Work request:
Go through the entries below and report how many lines contain the string "Katlanır". Nothing but the number is wanted.

Data for analysis:
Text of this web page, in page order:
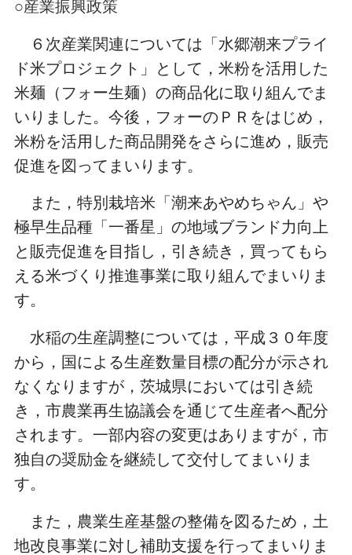
○産業振興政策
６次産業関連については「水郷潮来プライ
ド米プロジェクト」として，米粉を活用した
米麺（フォー生麺）の商品化に取り組んでま
いりました。今後，フォーのＰＲをはじめ，
米粉を活用した商品開発をさらに進め，販売
促進を図ってまいります。
また，特別栽培米「潮来あやめちゃん」や
極早生品種「一番星」の地域ブランド力向上
と販売促進を目指し，引き続き，買ってもら
える米づくり推進事業に取り組んでまいりま
す。
水稲の生産調整については，平成３０年度
から，国による生産数量目標の配分が示され
なくなりますが，茨城県においては引き続
き，市農業再生協議会を通じて生産者へ配分
されます。一部内容の変更はありますが，市
独自の奨励金を継続して交付してまいりま
す。
また，農業生産基盤の整備を図るため，土
地改良事業に対し補助支援を行ってまいりま
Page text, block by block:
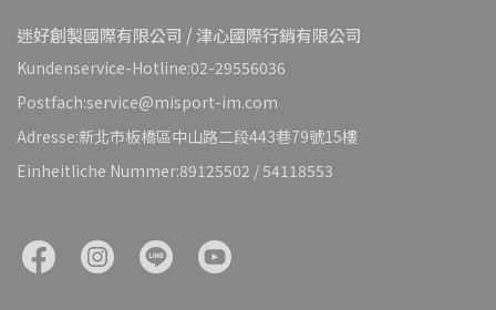
迷好創製國際有限公司 / 津心國際行銷有限公司
Kundenservice-Hotline:02-29556036
Postfach:service@misport-im.com
Adresse:新北市板橋區中山路二段443巷79號15樓
Einheitliche Nummer:89125502 / 54118553
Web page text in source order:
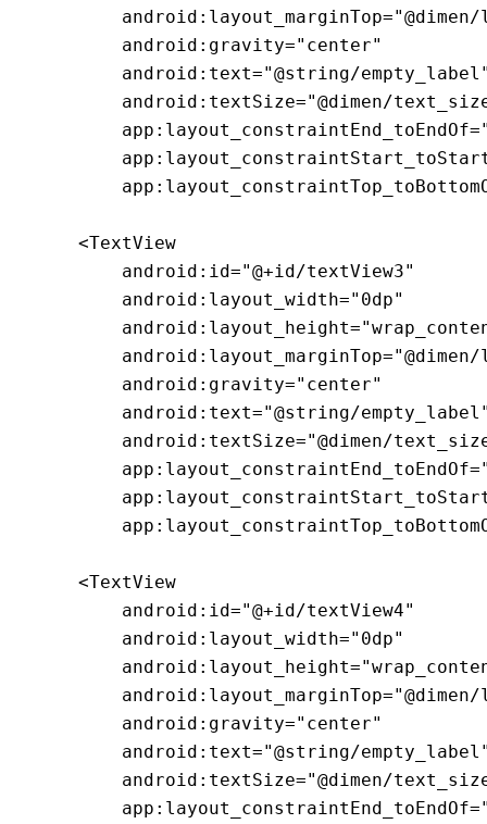
        android:gravity="center"
android:text="@string/
android:textSize="@dimen/
    <TextView
        android:id="@+id/textView3"
        android:layout_width="0dp"
        android:gravity="center"
android:text="@string/
android:textSize="@dimen/
    <TextView
        android:id="@+id/textView4"
        android:layout_width="0dp"
        android:gravity="center"
android:text="@string/
android:textSize="@dimen/
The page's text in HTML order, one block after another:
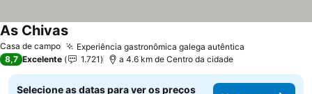
Casa de campo Experiência gastronômica galega autêntica
As ChivasVer preços
8,7 Excelente 1.721 a 4.6 km de Centro da cidade
Selecione as datas para ver os preços
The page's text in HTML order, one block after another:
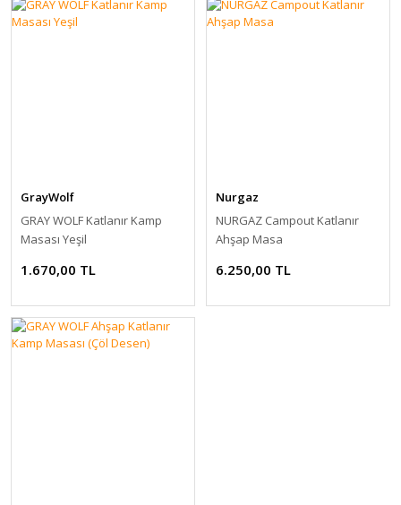
GrayWolf
GRAY WOLF Katlanır Kamp
Masası Yeşil
1.670,00 TL
Nurgaz
NURGAZ Campout Katlanır
Ahşap Masa
6.250,00 TL
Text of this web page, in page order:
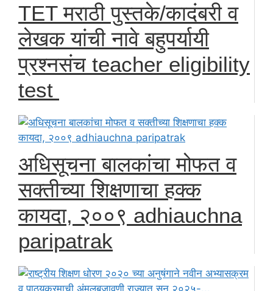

Output for this exercise:
2